Search code examples
cassandramahoutmahout-recommender

Cassandra based Mahout user friend recommendations


I want to recommend a user , a list of users which the current user can add as friends.

I am using Cassandra and mahout. there is already a implementation of CassandraDataModel in mahout integration package. I want to use this class.

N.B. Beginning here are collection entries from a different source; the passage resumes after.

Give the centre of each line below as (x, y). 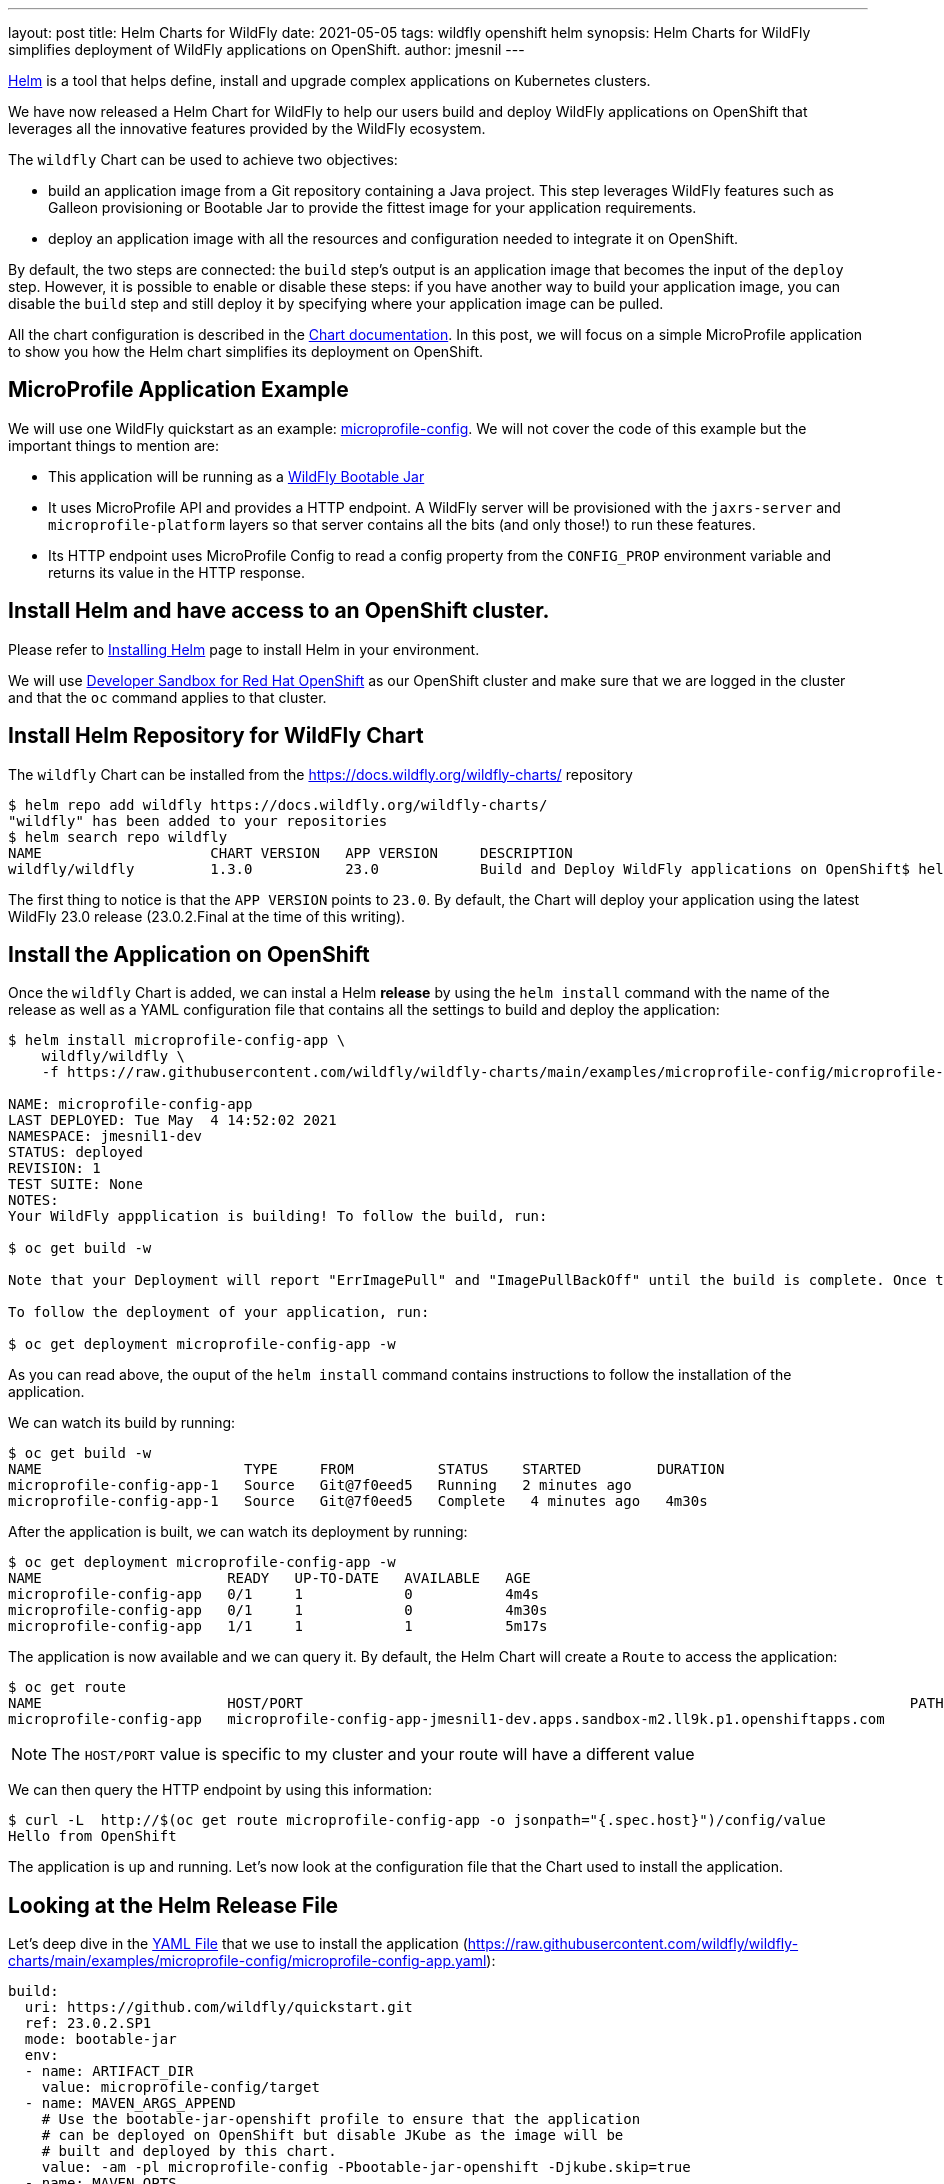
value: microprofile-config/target (180, 2087)
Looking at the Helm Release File (173, 1905)
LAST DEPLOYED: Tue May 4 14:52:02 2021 (172, 1120)
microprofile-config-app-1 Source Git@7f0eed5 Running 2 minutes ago (320, 1485)
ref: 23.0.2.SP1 (88, 2023)
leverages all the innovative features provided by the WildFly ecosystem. (247, 128)
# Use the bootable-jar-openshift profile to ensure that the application (341, 2119)
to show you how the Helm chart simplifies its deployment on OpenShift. (246, 351)
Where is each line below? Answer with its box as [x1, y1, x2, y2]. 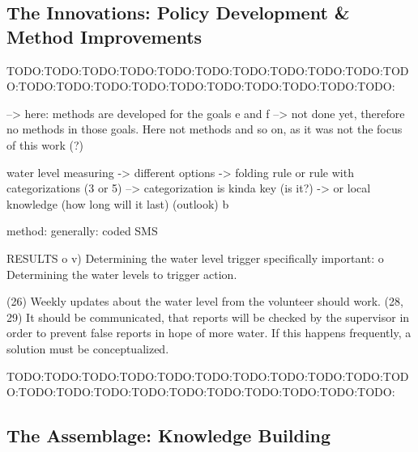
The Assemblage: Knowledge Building [6, 423, 331, 448]
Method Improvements [6, 23, 203, 49]
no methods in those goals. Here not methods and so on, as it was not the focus [6, 120, 403, 137]
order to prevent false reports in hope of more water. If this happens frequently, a [6, 324, 412, 341]
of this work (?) [6, 136, 84, 153]
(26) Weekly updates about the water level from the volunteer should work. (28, [6, 293, 403, 310]
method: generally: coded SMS [6, 222, 158, 239]
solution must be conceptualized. [6, 340, 169, 357]
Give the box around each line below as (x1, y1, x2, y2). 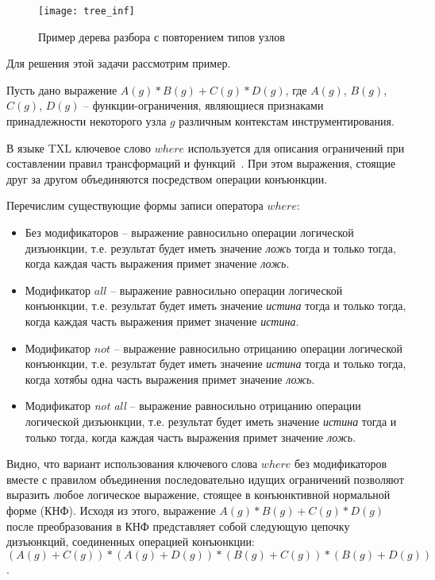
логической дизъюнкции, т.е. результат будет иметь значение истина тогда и (25, 412, 397, 429)
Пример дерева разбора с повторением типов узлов (38, 28, 285, 44)
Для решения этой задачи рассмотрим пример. (6, 55, 231, 72)
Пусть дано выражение (6, 81, 117, 98)
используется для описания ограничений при (187, 139, 405, 156)
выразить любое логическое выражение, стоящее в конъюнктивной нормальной (6, 486, 391, 503)
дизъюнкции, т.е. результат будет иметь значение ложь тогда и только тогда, (25, 239, 396, 256)
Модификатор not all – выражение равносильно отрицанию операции (25, 397, 361, 414)
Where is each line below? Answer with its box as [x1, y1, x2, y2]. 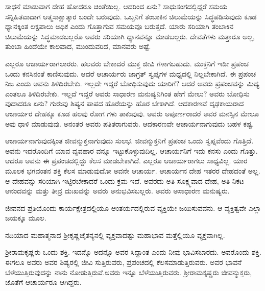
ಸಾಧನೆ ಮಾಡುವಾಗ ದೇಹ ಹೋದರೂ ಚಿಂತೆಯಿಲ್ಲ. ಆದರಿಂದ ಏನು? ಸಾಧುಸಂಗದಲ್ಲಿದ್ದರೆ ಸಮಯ [5, 1, 227, 11]
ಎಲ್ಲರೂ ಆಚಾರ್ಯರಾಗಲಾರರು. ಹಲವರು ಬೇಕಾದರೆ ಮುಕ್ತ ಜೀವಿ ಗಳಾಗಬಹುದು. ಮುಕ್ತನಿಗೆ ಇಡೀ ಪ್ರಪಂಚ [5, 58, 249, 68]
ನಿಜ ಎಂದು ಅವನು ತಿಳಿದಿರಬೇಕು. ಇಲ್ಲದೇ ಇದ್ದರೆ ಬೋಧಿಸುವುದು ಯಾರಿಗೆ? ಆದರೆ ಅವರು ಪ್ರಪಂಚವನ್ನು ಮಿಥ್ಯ [5, 78, 259, 89]
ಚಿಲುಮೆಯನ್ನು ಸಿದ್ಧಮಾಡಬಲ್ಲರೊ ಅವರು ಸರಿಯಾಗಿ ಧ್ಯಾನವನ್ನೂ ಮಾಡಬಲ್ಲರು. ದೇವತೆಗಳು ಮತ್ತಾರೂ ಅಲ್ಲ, [5, 31, 255, 41]
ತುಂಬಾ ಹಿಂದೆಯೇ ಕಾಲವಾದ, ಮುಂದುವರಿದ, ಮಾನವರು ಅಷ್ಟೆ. [5, 41, 151, 52]
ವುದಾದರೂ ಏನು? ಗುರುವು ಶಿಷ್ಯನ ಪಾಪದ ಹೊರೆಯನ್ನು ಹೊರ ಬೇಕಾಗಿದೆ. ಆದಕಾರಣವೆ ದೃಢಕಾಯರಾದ [5, 98, 244, 109]
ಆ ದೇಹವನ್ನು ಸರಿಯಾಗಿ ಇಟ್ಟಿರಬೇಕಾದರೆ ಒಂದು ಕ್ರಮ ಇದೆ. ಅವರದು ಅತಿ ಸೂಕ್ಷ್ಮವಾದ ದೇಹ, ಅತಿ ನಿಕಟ [5, 175, 244, 186]
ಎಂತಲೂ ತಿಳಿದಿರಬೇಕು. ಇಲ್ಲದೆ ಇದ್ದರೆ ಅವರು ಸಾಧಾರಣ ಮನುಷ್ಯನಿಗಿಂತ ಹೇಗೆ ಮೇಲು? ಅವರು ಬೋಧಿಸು [5, 88, 250, 99]
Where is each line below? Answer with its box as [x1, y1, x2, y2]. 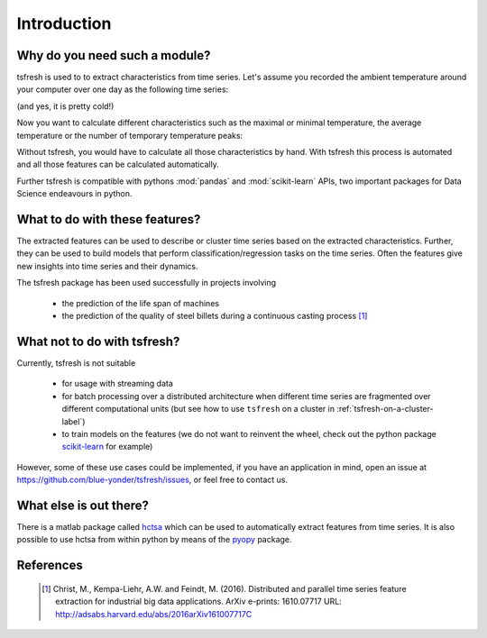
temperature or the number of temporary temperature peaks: [16, 130, 243, 141]
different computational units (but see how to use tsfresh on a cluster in [61, 404, 335, 415]
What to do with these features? [16, 212, 201, 227]
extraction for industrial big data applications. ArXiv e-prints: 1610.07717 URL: [55, 596, 342, 607]
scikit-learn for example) [61, 442, 153, 452]
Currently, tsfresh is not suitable [16, 357, 136, 369]
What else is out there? [16, 497, 149, 513]
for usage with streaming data [61, 378, 173, 389]
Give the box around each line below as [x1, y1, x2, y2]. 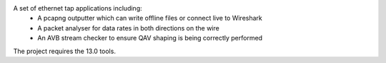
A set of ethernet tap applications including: [13, 4, 142, 12]
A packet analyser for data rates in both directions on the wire [37, 23, 219, 32]
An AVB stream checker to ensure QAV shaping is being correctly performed [37, 34, 263, 42]
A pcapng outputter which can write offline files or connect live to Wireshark [37, 14, 262, 23]
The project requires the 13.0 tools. [13, 47, 116, 55]
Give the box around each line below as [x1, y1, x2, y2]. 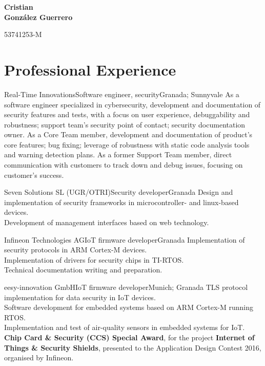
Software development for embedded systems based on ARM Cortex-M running [4, 302, 253, 313]
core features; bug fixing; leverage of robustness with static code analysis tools [4, 139, 250, 150]
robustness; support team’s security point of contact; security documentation [4, 119, 246, 130]
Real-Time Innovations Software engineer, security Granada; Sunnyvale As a [4, 88, 239, 99]
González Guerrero [4, 11, 73, 22]
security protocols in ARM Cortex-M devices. [4, 244, 147, 255]
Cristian [4, 2, 33, 12]
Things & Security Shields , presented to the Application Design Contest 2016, [4, 342, 261, 353]
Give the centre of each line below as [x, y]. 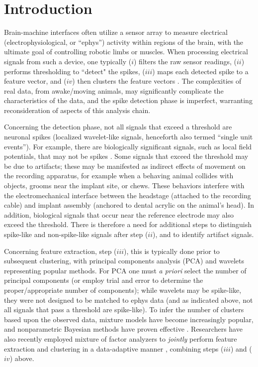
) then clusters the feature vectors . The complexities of [157, 81]
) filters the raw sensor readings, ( [185, 61]
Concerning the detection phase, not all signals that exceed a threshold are [118, 127]
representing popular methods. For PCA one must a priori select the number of [125, 270]
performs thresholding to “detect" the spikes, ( [75, 71]
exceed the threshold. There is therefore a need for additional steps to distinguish [128, 224]
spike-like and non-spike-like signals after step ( [76, 234]
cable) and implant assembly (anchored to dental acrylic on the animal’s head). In [129, 205]
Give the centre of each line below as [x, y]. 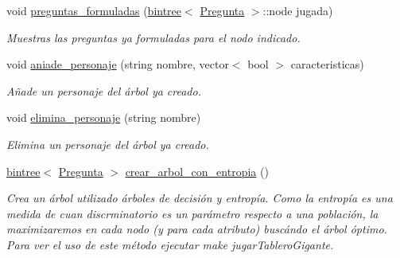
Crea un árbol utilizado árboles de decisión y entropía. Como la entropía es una [200, 198]
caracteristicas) [327, 64]
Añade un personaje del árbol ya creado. [104, 90]
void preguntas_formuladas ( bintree [94, 10]
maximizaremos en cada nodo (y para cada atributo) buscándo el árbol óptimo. [197, 229]
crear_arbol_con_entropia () [197, 171]
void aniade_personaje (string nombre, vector [118, 64]
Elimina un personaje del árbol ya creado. [108, 144]
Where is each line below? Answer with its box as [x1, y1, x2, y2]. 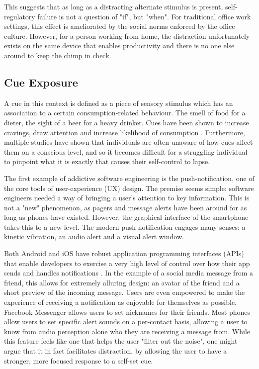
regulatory [4, 11, 35, 21]
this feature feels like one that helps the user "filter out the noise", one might [4, 336, 238, 346]
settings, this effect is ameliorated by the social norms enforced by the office [4, 21, 235, 31]
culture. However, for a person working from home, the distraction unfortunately [4, 30, 250, 41]
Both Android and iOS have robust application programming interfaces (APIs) [4, 248, 244, 259]
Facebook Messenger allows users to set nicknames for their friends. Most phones [4, 306, 251, 317]
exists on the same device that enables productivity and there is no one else [4, 40, 235, 51]
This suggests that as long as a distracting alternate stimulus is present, [4, 1, 223, 11]
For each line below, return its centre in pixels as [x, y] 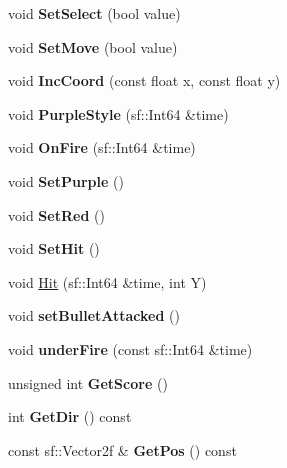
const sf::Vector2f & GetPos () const [122, 449]
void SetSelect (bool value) [94, 13]
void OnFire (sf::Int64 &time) [102, 147]
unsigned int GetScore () [88, 382]
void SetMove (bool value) [93, 46]
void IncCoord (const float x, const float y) [144, 80]
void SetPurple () [66, 180]
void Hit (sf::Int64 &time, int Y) [107, 281]
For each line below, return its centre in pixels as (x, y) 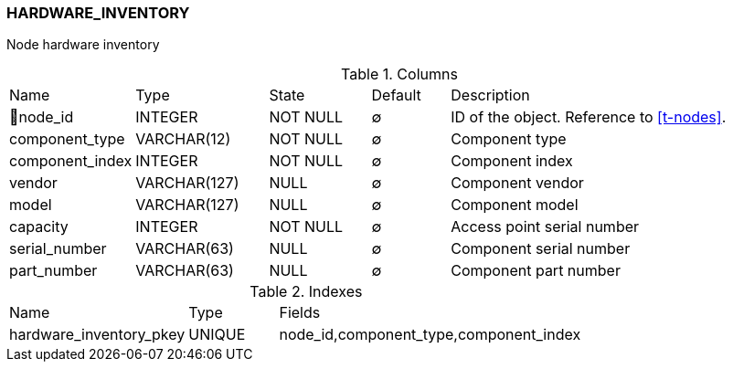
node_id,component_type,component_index (430, 335)
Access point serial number (545, 227)
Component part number (536, 271)
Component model (515, 205)
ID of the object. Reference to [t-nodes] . (589, 117)
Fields (300, 313)
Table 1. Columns (399, 74)
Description (490, 95)
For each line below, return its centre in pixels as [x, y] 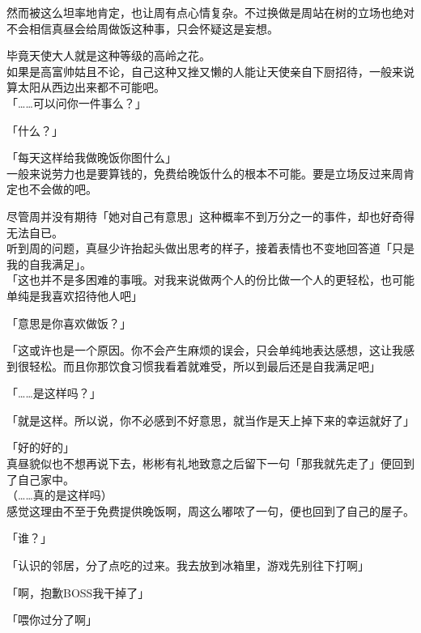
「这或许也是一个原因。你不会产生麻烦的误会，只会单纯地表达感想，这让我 [205, 350]
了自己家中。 [40, 479]
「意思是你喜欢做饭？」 [69, 323]
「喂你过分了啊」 [52, 620]
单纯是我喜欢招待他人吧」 [74, 295]
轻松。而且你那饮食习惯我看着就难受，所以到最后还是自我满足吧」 [204, 365]
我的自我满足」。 [49, 263]
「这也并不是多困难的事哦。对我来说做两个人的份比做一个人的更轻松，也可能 [210, 280]
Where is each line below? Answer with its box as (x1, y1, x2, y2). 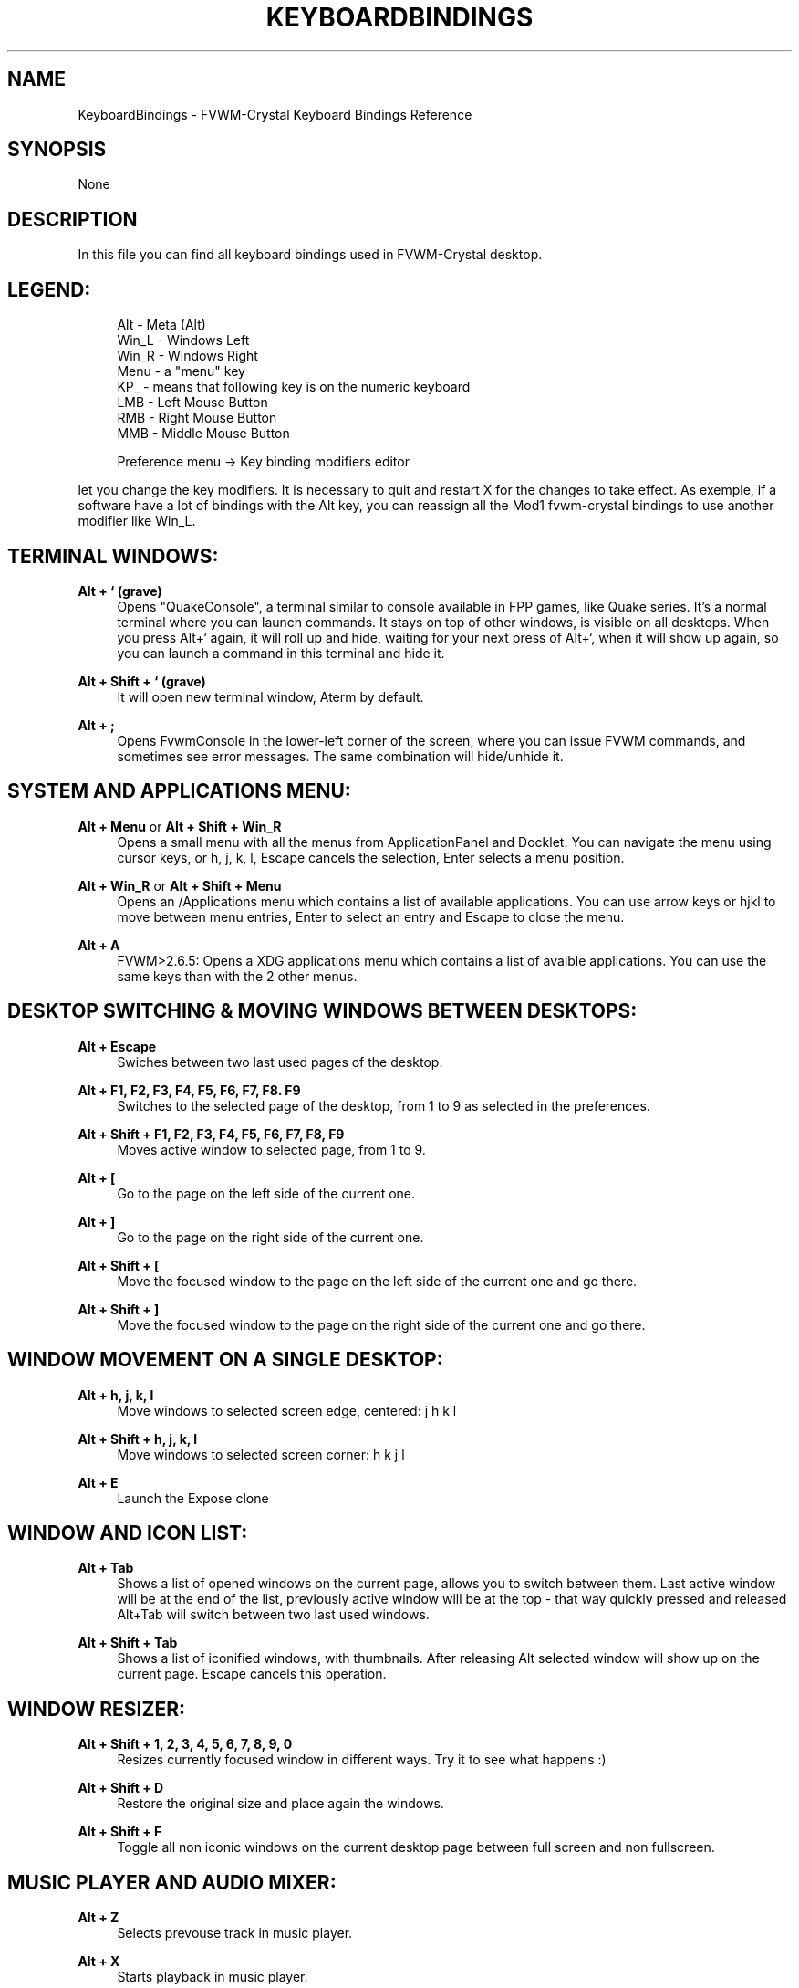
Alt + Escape (78, 1038, 157, 1054)
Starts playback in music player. (117, 1969, 308, 1985)
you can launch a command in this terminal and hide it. (117, 644, 445, 661)
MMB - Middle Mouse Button (117, 425, 290, 442)
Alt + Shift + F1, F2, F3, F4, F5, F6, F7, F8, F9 (78, 1125, 345, 1142)
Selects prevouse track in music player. (117, 1925, 353, 1941)
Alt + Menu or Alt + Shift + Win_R (78, 818, 282, 834)
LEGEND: (7, 277, 91, 301)

So my recommend-er class looks like follows

public class UserFriendsRecommender {

@Inject
private CassandraDataModel dataModel;

public List<RecommendedItem> recommend(Long userId, int number) throws TasteException{
    UserSimilarity userSimilarity = new PearsonCorrelationSimilarity(dataModel);
    // Optional:
    userSimilarity.setPreferenceInferrer(new AveragingPreferenceInferrer(dataModel));

    UserNeighborhood neighborhood =
              new NearestNUserNeighborhood(3, userSimilarity, dataModel);
    Recommender recommender = new GenericUserBasedRecommender(dataModel, neighborhood, userSimilarity); 
    Recommender cachingRecommender = new CachingRecommender(recommender);
    List<RecommendedItem> recommendations = cachingRecommender.recommend(userId, number);
    return recommendations;
}

}

CassandraDataModel has 4 column familys

static final String USERS_CF = "users";
  static final String ITEMS_CF = "items";
  static final String USER_IDS_CF = "userIDs";
  static final String ITEM_IDS_CF = "itemIDs";

i have a hard time understanding this class especially the column family's. is there any example where i can look for or if someone can explain will be great with a small example.?

javadoc says this

* <p>
 * First, it uses a column family called "users". This is keyed by the user ID
 * as an 8-byte long. It contains a column for every preference the user
 * expresses. The column name is item ID, again as an 8-byte long, and value is
 * a floating point value represnted as an IEEE 32-bit floating poitn value.
 * </p>
 * 
 * <p>
 * It uses an analogous column family called "items" for the same data, but
 * keyed by item ID rather than user ID. In this column family, column names are
 * user IDs instead.
 * </p>
 * 
 * <p>
 * It uses a column family called "userIDs" as well, with an identical schema.
 * It has one row under key 0. It contains a column for every user ID in the
 * model. It has no values.
 * </p>
 * 
 * <p>
 * Finally it also uses an analogous column family "itemIDs" containing item
 * IDs.
 * </p>

Solution

  • All the following instructions about required column families by CassandraDataMdoel should be performed in cassandra-cli under the keyspace you created (recommender or other name).

    1: Table users

    userID is the row key, each itemID has a separate column name, and value is the preference:

    CREATE COLUMN FAMILY users
    WITH comparator = LongType
    AND key_validation_class=LongType
    AND default_validation_class=FloatType;
    

    Insert values:

    set users[0][0]='1.0';
    set users[1][0]='3.0';
    set users[2][2]='1.0';
    

    2: Table items

    itemID is the row key, each userID has a separate column name, and value is the preference:

    CREATE COLUMN FAMILY items
    WITH comparator = LongType
    AND key_validation_class=LongType
    AND default_validation_class=FloatType;
    

    Insert Values:

    set items[0][0]='1.0';
    set items[0][1]='3.0';
    set items[2][2]='1.0';
    

    3: Table userIDs

    This table just has one row, but many columns, i.e. each userID has a separate column:

    CREATE COLUMN FAMILY userIDs
    WITH comparator = LongType
    AND key_validation_class=LongType;
    

    Insert Values:

    set userIDs[0][0]='';
    set userIDs[0][1]='';
    set userIDs[0][2]='';
    

    4: Table itemIDs:

    This table just has one row, but many columns, i.e. each itemID has a separate column:

    CREATE COLUMN FAMILY itemIDs
    WITH comparator = LongType
    AND key_validation_class=LongType;
    

    Insert Values:

    set itemIDs[0][0]='';
    set itemIDs[0][1]='';
    set itemIDs[0][2]='';